O acelerado crescimento do atacarejo no país, formato de loja que atende empresas e consumidor final, exigiu mudanças no modelo em operação.
A escalada no processo de migração de consumidores para essas lojas – com produtos 10% a 15% mais baratos do que no varejo – incomoda os supermercados, que sentem a perda de clientes, e obrigou as atacadistas a criar uma estrutura de loja melhor adaptada a este novo cliente.
O portfólio de produtos foi ligeiramente ampliado em algumas categorias – para oferecer número um pouco maior de marcas – e há unidades com padaria, açougue e até ar-condicionado, algo inexistente anos atrás. Aumentou também a exposição de produtos vendidos em apenas uma ou duas unidades, que atende a demanda desse cliente de supermercados. Mas ajustes têm sido feitos aos poucos por causa dos riscos de uma espécie de excesso de sofisticação no modelo.
O atacarejo é um negócio de custos baixos, e há hoje uma atenção redobrada à possibilidade de que mudanças possam afetar a lucratividade. Isso porque o atacarejo tem rentabilidade inferior aos supermercados. Se mudar demais o formato – e se aproximar muito de uma loja de varejo – corre o risco de comprimir margens e ampliar o prazo de retorno sobre o capital aplicado, dizem analistas.
“É um modelo que não pode perder a essência ou fica caro demais.
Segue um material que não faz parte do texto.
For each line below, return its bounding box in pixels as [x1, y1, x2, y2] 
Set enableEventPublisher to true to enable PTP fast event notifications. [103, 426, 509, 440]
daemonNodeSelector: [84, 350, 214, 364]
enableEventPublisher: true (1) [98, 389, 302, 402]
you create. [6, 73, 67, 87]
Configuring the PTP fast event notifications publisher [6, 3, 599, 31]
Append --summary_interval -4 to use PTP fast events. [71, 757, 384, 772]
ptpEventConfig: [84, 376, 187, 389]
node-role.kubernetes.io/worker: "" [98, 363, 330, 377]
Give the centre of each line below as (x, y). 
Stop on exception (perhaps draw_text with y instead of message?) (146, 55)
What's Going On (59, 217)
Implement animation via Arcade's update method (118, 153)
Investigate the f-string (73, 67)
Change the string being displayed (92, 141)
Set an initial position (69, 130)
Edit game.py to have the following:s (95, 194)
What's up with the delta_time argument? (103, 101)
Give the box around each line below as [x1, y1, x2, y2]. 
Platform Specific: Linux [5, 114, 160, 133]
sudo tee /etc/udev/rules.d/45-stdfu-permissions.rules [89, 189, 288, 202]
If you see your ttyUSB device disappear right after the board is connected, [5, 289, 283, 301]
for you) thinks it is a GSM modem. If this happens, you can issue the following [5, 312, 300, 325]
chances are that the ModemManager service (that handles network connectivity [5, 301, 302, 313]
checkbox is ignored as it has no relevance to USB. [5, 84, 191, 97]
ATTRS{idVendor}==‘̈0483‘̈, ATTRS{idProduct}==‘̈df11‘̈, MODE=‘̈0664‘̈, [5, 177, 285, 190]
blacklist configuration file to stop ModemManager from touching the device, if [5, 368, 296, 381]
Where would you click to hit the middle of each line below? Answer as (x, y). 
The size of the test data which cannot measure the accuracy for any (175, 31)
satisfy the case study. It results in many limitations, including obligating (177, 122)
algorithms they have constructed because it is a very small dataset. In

Já coloquei padaria e açougue em loja e voltei atrás, ficava inviável. Mas hoje já se vende portfólio com produtos até sem glúten e lactose, algo que complementa a venda. Dá para ajustar, mas não dá para fugir do que a operação é, custo baixo para ter preço baixo”, disse Ricardo Roldão, presidente da Associação Brasileira do Atacado de Autosserviço (Abaas) e da rede de atacado Roldão.
Em conversa com analistas semanas atrás, Belmiro Gomes, presidente do Assaí, segunda maior rede de atacarejo do país, que autofinancia sua expansão, houve aumento no controle de despesas. “Nosso modelo depende do baixo custo operacional, então foi necessário aumentar ainda nossa rigidez do controle de custo. A despesa fecha o ano [de 2015] em 10,5% sobre venda líquida e 9,74% sobre venda bruta, ou seja, a despesa é menor que um dígito”, disse.
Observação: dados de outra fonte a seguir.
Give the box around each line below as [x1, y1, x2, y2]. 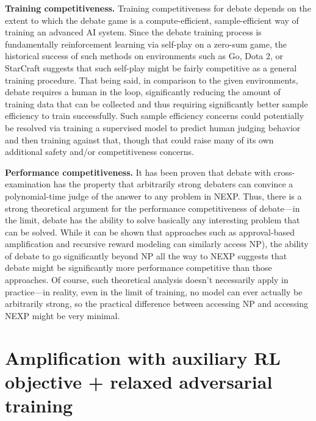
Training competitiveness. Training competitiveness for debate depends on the [5, 2, 311, 14]
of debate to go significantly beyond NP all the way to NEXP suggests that [5, 249, 287, 262]
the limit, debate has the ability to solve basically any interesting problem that [5, 214, 300, 226]
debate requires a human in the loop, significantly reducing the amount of [5, 85, 281, 98]
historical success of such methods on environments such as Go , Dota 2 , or [5, 49, 284, 62]
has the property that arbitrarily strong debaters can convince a [53, 178, 293, 190]
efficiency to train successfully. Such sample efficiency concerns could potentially [5, 109, 304, 122]
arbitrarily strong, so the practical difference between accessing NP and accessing [5, 297, 309, 310]
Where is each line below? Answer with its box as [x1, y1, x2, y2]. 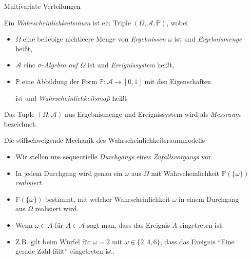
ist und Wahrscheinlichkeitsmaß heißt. [15, 92, 129, 103]
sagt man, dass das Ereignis [87, 219, 170, 230]
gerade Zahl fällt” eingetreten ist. [15, 246, 115, 256]
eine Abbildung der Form [22, 76, 97, 86]
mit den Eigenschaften [144, 76, 211, 86]
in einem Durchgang [178, 194, 239, 204]
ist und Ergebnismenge [174, 34, 242, 44]
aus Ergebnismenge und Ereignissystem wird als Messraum [65, 109, 241, 119]
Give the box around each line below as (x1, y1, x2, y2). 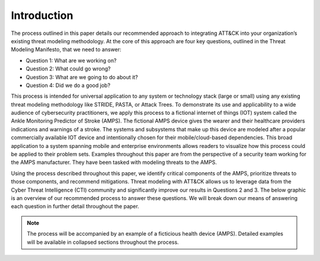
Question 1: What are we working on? (25, 57, 117, 64)
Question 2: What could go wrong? (25, 65, 111, 72)
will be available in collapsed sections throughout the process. (27, 239, 179, 246)
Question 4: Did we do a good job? (25, 82, 111, 89)
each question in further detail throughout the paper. (11, 203, 139, 210)
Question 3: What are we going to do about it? (25, 73, 139, 80)
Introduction (11, 9, 73, 22)
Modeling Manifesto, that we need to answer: (11, 46, 121, 53)
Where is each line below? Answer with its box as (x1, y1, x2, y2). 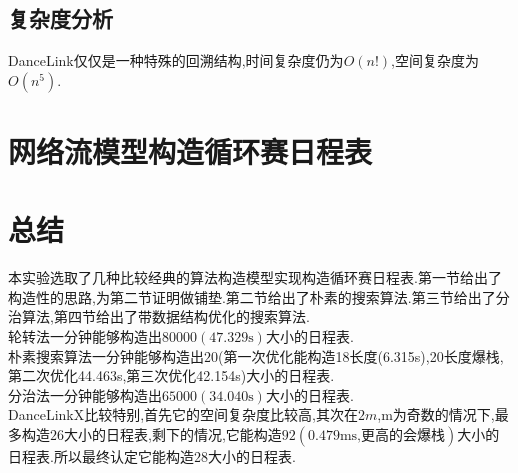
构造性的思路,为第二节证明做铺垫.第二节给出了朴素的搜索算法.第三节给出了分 (8, 286, 510, 307)
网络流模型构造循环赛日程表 (8, 130, 373, 171)
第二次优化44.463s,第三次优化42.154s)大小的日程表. (8, 365, 335, 386)
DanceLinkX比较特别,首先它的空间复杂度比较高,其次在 (8, 404, 359, 425)
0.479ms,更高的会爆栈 (308, 429, 445, 444)
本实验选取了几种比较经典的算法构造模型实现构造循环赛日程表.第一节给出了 (8, 267, 502, 288)
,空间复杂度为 (391, 50, 479, 71)
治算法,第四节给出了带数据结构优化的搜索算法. (8, 306, 310, 327)

O cenário atual mostra expansão mais forte em vendas das redes de atacarejo, o que ajuda a absorver eventuais aumentos nas despesas. Segundo a Abaas, o setor cresceu 15% em termos nominais em 2015, com vendas brutas em R$ 58 bilhões para as nove empresas associadas da entidade, como Assaí, Atacadão, Tenda, entre outras – as redes líderes desse segmento. Em termos reais, a alta na venda foi de quase 5%. A estimativa é expansão entre 15% a 20% em 2016.
Para efeito de comparação, a Associação Brasileira de Supermercados (Abras), apurou no ano passado aumento de 6,95% nas vendas em valores nominais, e em termos reais, queda de 1,9%. Para 2016, a projeção é de queda real de 1,8% neste ano.
Num período de recessão, com a pior crise no setor de consumo desde o início dos anos 2000, a migração de consumidores para o atacarejo afeta os supermercados, que já sentem o golpe. A Apas, associação de supermercados paulistas, tem mencionado a questão com associados e fez, na semana passada, uma consulta à Secretaria da Fazenda de São Paulo. Quer verificar se o negócio de atacarejo tem alguma vantagem tributária em relação ao varejo convencional. Há pouco mais de um ano, atacadistas tradicionais também começaram a questionar os atacarejos, por venderem ao consumidor sem que ele informe o CPF. No atacado tradicional, o cliente precisa informar o CNPJ para comprar.